WHAT YOU SHOULD DO> Going through the entries below, find how many lines hold "automatically", then give that number alone.

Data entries

■ ■ ■ ■

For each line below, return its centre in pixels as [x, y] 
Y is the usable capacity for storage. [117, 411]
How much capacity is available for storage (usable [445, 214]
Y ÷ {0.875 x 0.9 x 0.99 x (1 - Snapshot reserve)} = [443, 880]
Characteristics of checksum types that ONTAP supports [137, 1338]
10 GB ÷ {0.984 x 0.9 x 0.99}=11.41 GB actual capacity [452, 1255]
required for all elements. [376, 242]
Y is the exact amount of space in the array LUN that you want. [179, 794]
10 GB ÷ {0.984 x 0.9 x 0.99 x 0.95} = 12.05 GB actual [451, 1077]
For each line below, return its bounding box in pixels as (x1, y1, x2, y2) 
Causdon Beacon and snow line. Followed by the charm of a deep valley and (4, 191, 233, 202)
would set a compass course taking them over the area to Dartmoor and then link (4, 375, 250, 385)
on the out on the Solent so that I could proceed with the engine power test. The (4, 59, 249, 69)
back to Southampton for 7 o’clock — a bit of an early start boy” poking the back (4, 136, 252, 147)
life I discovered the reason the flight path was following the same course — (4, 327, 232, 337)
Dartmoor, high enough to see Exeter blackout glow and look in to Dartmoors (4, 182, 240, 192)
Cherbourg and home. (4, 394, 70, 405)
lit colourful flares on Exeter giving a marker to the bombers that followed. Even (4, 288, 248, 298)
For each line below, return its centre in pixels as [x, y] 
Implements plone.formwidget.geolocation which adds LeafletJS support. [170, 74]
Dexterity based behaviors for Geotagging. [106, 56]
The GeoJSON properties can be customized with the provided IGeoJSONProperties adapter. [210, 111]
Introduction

■ ■ ■ ■

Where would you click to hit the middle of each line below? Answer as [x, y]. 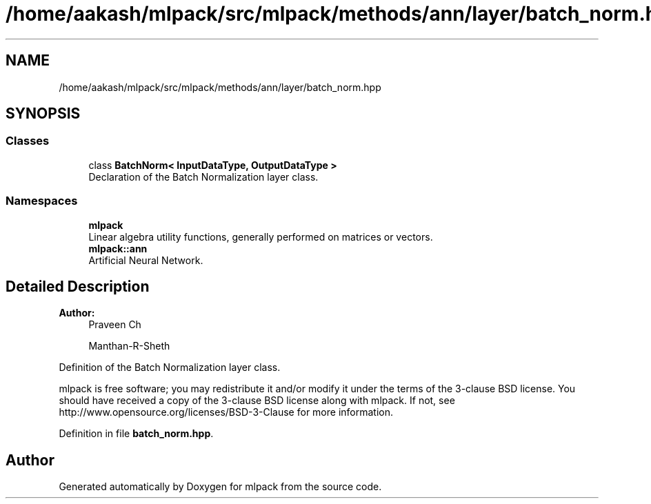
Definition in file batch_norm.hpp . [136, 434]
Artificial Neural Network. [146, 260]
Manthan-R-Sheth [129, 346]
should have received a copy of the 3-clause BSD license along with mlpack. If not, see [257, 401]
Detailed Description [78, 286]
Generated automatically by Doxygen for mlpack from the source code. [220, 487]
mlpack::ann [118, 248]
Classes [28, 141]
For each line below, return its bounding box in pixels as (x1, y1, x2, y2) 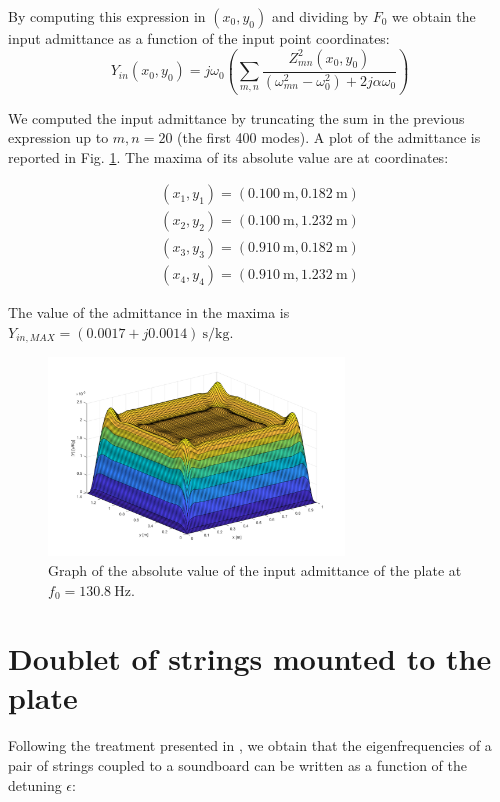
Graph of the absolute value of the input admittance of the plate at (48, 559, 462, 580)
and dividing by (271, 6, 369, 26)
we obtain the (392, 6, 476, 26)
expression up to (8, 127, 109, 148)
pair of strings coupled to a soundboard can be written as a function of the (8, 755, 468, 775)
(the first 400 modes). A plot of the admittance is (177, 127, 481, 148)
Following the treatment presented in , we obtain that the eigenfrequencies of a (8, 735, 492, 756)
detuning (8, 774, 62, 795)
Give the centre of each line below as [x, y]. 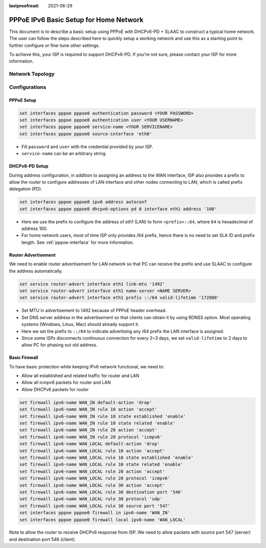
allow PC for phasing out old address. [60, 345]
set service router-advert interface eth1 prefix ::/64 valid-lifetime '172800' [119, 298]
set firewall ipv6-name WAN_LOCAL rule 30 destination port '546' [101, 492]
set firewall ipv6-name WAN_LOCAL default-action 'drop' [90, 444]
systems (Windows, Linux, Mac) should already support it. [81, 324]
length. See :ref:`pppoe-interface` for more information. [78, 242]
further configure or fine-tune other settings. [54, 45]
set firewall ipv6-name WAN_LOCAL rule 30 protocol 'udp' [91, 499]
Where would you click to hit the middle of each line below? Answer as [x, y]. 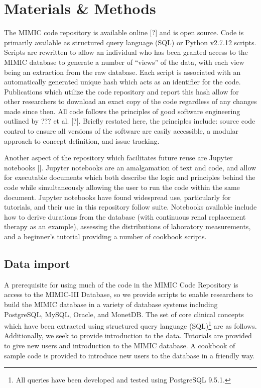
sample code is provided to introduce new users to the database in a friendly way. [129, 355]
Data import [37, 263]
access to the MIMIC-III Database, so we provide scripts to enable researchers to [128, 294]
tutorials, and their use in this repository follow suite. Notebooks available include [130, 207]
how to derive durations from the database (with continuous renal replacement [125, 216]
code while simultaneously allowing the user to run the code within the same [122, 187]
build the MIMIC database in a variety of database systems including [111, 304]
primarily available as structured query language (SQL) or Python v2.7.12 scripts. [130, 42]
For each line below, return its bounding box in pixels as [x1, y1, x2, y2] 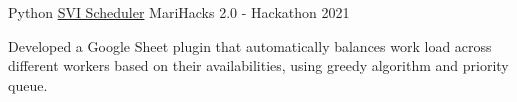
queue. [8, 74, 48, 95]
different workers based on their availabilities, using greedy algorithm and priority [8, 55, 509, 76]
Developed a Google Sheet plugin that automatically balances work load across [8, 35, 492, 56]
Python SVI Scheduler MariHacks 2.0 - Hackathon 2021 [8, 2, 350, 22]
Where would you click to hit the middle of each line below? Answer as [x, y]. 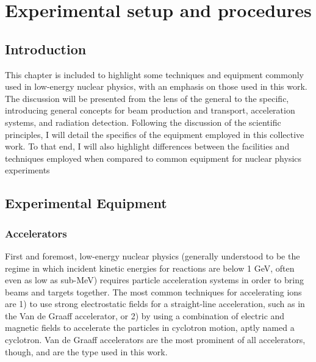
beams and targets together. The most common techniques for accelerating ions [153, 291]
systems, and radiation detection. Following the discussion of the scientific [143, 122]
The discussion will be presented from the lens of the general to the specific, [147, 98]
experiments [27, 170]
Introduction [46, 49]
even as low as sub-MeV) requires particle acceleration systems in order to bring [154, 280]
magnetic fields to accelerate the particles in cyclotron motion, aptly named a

■ ■ ■ ■

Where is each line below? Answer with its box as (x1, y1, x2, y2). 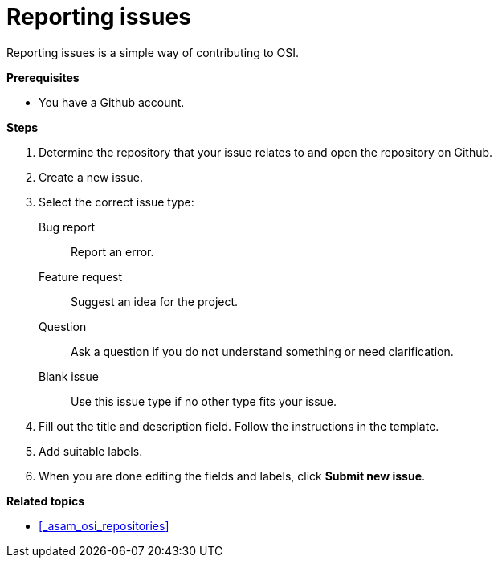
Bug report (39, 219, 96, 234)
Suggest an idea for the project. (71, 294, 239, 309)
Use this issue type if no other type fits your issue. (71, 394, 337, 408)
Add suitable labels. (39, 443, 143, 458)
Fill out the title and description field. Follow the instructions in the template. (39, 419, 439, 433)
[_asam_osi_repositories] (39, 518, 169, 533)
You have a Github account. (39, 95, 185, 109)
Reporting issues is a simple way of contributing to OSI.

■ ■ ■ ■

RESPONSE BELOW> 2